Thwarted in their halfhearted attempt at conversions, the fighters separated about 35 teenage girls and young women from the rest, crammed them into a few cars and drove away. The militants herded the older women and young children into the farmhouse and locked the door.

Then they lined the men and teenaged boys against the wall of the stables — around 40 in all, including Talal.

There were too many of them, too bunched up, to efficiently mow down, so the fighters then ordered them to lie on the ground in a row, Talal said.
That was when his uncle told him to make a run for it. Talal bolted into his uncle’s hayfield, as did several other men. The militants fired at them, and the bullets ignited the hay, dry from the summer sun. The fire covered Talal’s escape, and he took shelter in a nearby creek.

There he hid, listening as the gunmen shot his family to death. He eventually fled toward the mountain, joined by three others who had survived the massacre. Four out of 40.

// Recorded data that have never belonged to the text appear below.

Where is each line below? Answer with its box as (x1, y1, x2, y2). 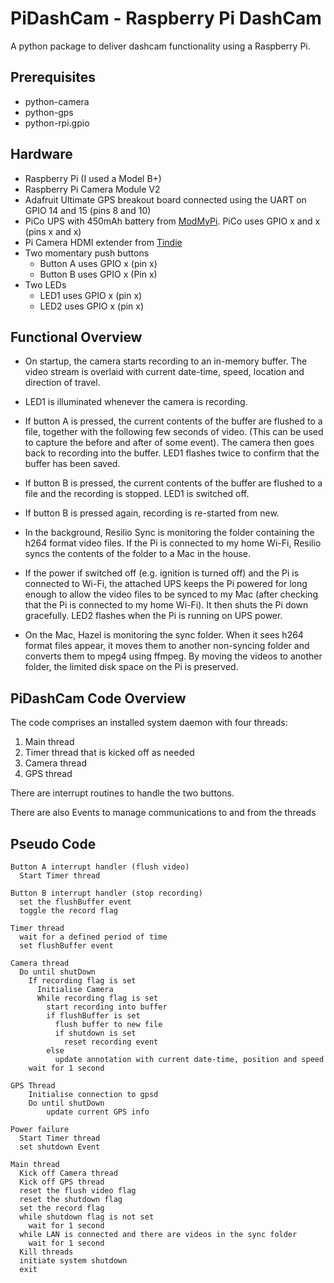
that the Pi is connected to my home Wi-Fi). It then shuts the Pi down (24, 599, 309, 611)
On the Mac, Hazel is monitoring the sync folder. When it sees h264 (24, 629, 304, 641)
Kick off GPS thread (19, 1177, 105, 1187)
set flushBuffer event (19, 941, 114, 951)
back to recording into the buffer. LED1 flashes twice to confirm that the (24, 447, 320, 459)
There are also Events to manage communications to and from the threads (10, 807, 317, 819)
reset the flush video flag (19, 1186, 137, 1196)
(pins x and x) (24, 225, 82, 237)
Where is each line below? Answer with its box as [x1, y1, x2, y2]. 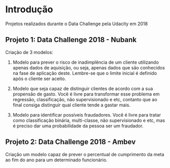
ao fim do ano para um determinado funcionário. [5, 157, 108, 163]
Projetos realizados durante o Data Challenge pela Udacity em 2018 [5, 21, 148, 27]
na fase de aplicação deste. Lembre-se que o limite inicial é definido [12, 70, 157, 76]
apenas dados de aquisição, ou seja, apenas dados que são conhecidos [12, 64, 165, 70]
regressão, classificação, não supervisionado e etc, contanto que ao [12, 96, 158, 102]
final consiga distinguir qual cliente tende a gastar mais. [12, 102, 131, 108]
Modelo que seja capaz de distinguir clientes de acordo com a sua [12, 85, 153, 91]
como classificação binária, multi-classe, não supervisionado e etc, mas [12, 117, 165, 123]
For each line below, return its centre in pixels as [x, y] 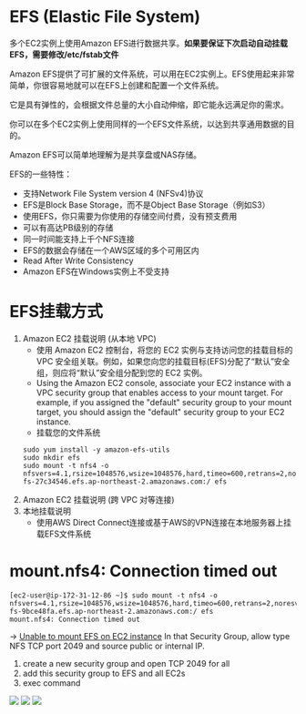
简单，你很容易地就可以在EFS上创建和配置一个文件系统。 [117, 85]
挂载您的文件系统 [68, 432]
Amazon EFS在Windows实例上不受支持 [96, 271]
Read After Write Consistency [78, 260]
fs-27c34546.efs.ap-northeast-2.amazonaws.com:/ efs [125, 481]
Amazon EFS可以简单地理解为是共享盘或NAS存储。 [106, 154]
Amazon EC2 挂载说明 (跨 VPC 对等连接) [98, 499]
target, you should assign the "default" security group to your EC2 [160, 412]
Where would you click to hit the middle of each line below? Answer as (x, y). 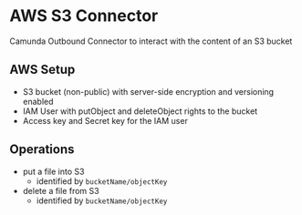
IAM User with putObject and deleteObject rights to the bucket (140, 111)
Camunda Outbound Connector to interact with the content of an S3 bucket (151, 41)
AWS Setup (42, 70)
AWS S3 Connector (84, 16)
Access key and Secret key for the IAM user (105, 120)
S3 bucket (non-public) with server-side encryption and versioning (148, 91)
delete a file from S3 (61, 190)
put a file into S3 (53, 171)
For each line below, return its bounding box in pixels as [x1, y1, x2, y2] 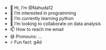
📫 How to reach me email [9, 26, 64, 32]
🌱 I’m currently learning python [9, 15, 74, 21]
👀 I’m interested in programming [9, 10, 76, 16]
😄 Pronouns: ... [9, 33, 42, 39]
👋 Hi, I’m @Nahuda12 [9, 5, 53, 10]
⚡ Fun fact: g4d [9, 39, 42, 45]
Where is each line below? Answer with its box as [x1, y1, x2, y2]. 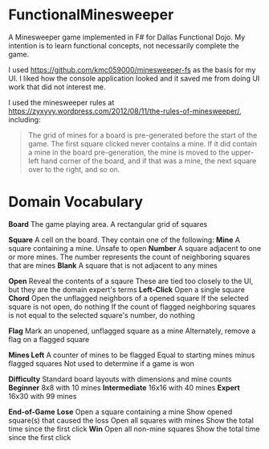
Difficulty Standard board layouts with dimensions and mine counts [8, 374, 233, 384]
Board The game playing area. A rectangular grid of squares [8, 219, 208, 229]
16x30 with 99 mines [8, 391, 77, 401]
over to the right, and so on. [27, 164, 120, 174]
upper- [230, 147, 255, 157]
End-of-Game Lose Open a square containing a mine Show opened [8, 406, 233, 416]
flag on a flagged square [8, 334, 90, 344]
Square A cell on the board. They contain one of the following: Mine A [8, 235, 241, 245]
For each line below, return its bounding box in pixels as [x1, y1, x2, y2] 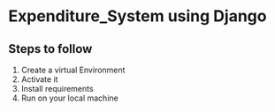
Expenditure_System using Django [8, 6, 267, 26]
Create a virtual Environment [20, 64, 126, 75]
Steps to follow [8, 41, 93, 56]
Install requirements [20, 84, 94, 93]
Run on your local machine [20, 93, 118, 103]
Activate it [20, 74, 58, 85]
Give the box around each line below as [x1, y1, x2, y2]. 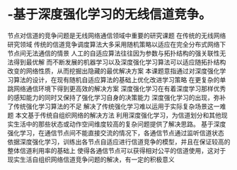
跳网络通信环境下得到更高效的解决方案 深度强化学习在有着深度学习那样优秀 [7, 84, 226, 93]
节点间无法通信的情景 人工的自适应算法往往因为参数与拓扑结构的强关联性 [7, 49, 220, 57]
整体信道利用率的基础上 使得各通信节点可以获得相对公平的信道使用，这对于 [7, 146, 226, 154]
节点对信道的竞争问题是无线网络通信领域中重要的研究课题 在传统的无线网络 [7, 31, 226, 40]
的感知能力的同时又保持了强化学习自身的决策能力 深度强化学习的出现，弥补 [7, 93, 226, 101]
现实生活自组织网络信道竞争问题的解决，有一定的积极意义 [7, 155, 175, 164]
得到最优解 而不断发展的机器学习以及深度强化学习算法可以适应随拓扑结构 [13, 57, 226, 66]
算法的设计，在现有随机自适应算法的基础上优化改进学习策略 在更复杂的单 [13, 75, 226, 84]
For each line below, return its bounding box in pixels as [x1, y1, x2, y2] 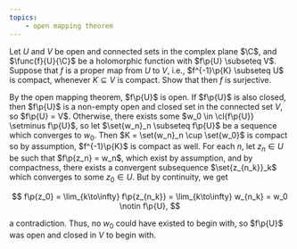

Back at the farm, the gunmen eventually left and the women and children emerged, looking around with growing horror.

Nouri Murat, Talal’s mother, found her husband. His body was untouched, but his head was shattered. Her daughters, she said, were confused at first.
“This is strange, this body is wearing my father’s clothes,” one of them said. As Nouri frantically searched around the property for any surviving menfolk, her 9-year-old daughter Rukhan lay down beside her father’s corpse.

Finally, other women persuaded the family to head to the mountain before the Daesh fighters returned.

As they began the long walk north, Nouri noticed Rukhan’s bloody fist. Fearing her daughter was wounded, she pried open the girl’s clenched fingers. Inside were a handful of her father’s teeth.

‘THEY DON’T EVEN TRY TO HIDE THEIR CRIMES’

Nearly every area freed from Daesh control has unmasked new mass graves, like one found by the sports stadium in the Iraqi city of Ramadi. Many of the graves themselves are easy enough to find, most covered with just a thin coating of earth.

“They don’t even try to hide their crimes,” said Sirwan Jalal, the director of Iraqi Kurdistan’s agency in charge of mass graves. “They are beheading them, shooting them, running them over in cars, all kinds of killing techniques, and they don’t even try to hide it.”

No one outside Daesh has seen the Iraqi ravine where hundreds of prison inmates were killed point blank and then torched. Satellite images of scraped dirt along the river point to its location, according to Steve Wood of AllSource. His analysts triangulated survivors’ accounts and began to systematically search the desert according to their descriptions of that day, June 10, 2014.

Justice has been done in at least one IS mass killing — that of about 1,700 Iraqi soldiers who were forced to lie face-down in a ditch and then machine-gunned at Camp Speicher. On Aug. 21, 36 men convicted in those killings were hanged at Iraq’s Nasiriyah prison.

But justice is likely to be elusive in areas still firmly under Daesh control, even though the extremists have filmed themselves committing the atrocities. That’s the case for a deep natural sinkhole outside Mosul that is now a pit of corpses. In Syria’s Raqqa province, thousands of bodies are believed to have been thrown into the giant al-Houta crevasse.

Conditions in much of Syria remain a mystery. Activists believe there are hundreds of mass graves in Daesh-controlled areas that can only be explored when fighting stops. By that time, they fear any effort to document the massacres, exhume and identify the remains will become infinitely more complicated.

Working behind Daesh lines, local residents have informally documented some mass graves, even partially digging some up. Some of the worst have been found in the eastern province of Deir el-Zour. There, 400 members of the Shueitat tribe were found in one grave, just some of the up to 1,000 members of the tribe believed to have been massacred by Daesh when the militants took over the area, said Ziad Awad, the editor of an online publication on Deir el-Zour called The Eye of the City who is trying to document the graves.